Medicamentos. El médico te puede sugerir que tomes relajantes musculares, como
nitroglicerina (Nitrostat) o nifedipino (Procardia), antes de comer. Estos medicamentos tienen
un efecto de tratamiento limitado y efectos secundarios graves. Por lo general, se tienen en
cuenta los medicamentos solo si no eres un candidato para la dilatación neumática o la cirugía
y si el bótox no dio resultados.

Cirugía

Se puede recomendar cirugía para las personas más jóvenes porque el tratamiento no
quirúrgico suele ser menos efectivo para este grupo. Las opciones quirúrgicas son las
siguientes:

Miotomía de Heller. El cirujano corta el músculo en el extremo inferior del esfínter esofágico
para permitir que los alimentos pasen con mayor facilidad al estómago. Este procedimiento se
puede realizar de un modo no invasivo (miotomía de Heller laparoscópica). Las personas que
se hacen la miotomía de Heller, con el tiempo, pueden tener enfermedad por reflujo
gastroesofágico.

Fundoplicatura. El cirujano envuelve la parte superior del estómago alrededor del esfínter
esofágico inferior para tensar el músculo y prevenir el reflujo ácido. La fundoplicatura se puede
realizar al mismo tiempo que la miotomía de Heller para evitar problemas futuros con el
reflujo ácido. La fundoplicatura se suele realizar mediante un procedimiento mínimamente
invasivo (laparoscópico).
DISPEPSIA

La dispepsia es un motivo de consulta común, tanto en la consulta de medicina de familia


como en la atención especializada. Su elevada frecuencia conlleva un consumo considerable de
recursos sanitarios y tiene un impacto importante sobre la calidad de vida y la productividad
laboral. Los síntomas dispépticos ocasionales se presentan a menudo en individuos sanos y la
mayoría de las veces carecen de significado patológico. Definir qué síntomas dispépticos son
banales y cuáles merecen evaluación y tratamiento no siempre es fácil.

Generalmente, es el propio paciente el que decide qué síntomas dispépticos son lo


suficientemente molestos como para consultar al médico.

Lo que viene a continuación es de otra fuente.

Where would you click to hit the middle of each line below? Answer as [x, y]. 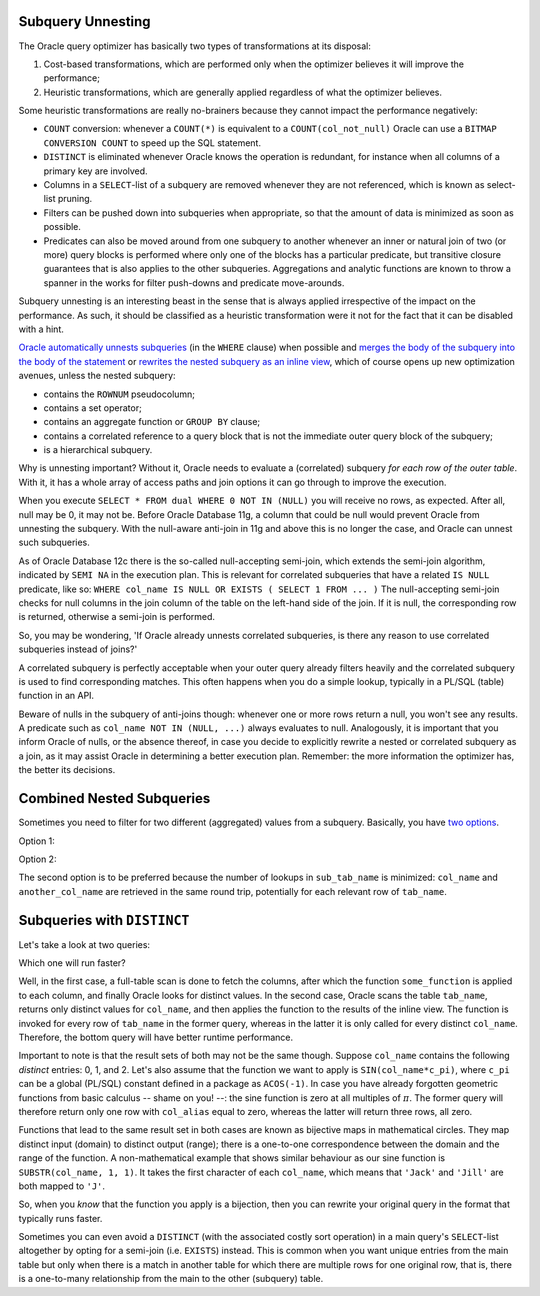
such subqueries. [54, 542]
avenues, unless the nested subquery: [97, 376]
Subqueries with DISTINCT [104, 920]
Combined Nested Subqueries [114, 798]
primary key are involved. [96, 171]
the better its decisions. [67, 770]
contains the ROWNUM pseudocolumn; [119, 394]
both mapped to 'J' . [61, 1186]
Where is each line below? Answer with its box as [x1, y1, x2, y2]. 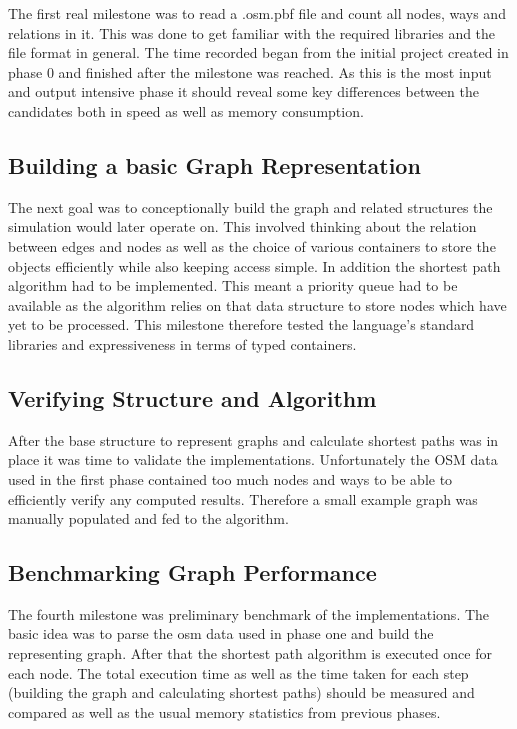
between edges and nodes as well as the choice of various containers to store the [8, 235, 496, 256]
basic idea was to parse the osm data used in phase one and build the [8, 623, 434, 644]
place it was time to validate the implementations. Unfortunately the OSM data [8, 449, 498, 470]
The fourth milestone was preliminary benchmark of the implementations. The [8, 603, 490, 624]
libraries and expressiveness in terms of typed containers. [8, 333, 357, 354]
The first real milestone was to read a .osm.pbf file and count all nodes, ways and [8, 3, 506, 23]
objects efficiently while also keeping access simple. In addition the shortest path [8, 255, 501, 276]
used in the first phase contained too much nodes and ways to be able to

Roma III: criterios diagnósticos para la dispepsia funcional.

PREVALENCIA

La prevalencia de dispepsia funcional es difícil de determinar. Una revisión sistemática, con


solo dos estudios que proporcionan información suficiente, estima la prevalencia de dispepsia
funcional entre un 11% y un 14%. Diversas revisiones no sistemáticas sobre la dispepsia, sitúan
a la dispepsia funcional como la causa más común (60%).

Edad
La prevalencia de dispepsia reciente (la que ocurre en los 3-6 meses anteriores a la consulta)
va disminuyendo con la edad. Sin embargo, el número de dispépticos que acuden a la consulta
aumenta con ésta.

Dieta y hábito alimentario

Parece ser que determinadas dietas pobres en fibra y ricas en féculas y especias, acompañadas
de una mala masticación, ingesta apresurada y con desorden en los horarios, influyen en la
aparición de los síntomas de la dispepsia.

Personalidad psiquiátrica

Las personas hipocondríacas y las personalidades con una visión y reacción muy negativas
frente a los problemas cotidianos están más predispuestas a presentar dispepsia.

Estrés, respuesta afectiva

Como otros sistemas orgánicos, o posiblemente más, el tubo digestivo se ve afectado por las
variaciones del estado psíquico. La ansiedad, el miedo, el resentimiento, la hostilidad, la
agresividad, la depresión o la desesperanza, muchas veces producidos por problemas
familiares, económicos o sociales, pueden causar diversas alteraciones motoras, del flujo
sanguíneo o secretoras en el aparato digestivo que se acompañan de diferentes
manifestaciones dispépticas.

Agentes tóxicos

El tabaquismo, el alcohol y el consumo de ciertos medicamentos, particularmente los AINE


(antiinflamatorios no esteroides), se han implicado en la aparición de síntomas dispépticos, si
bien no se ha demostrado fehacientemente que sean factores predisponentes de dispepsia.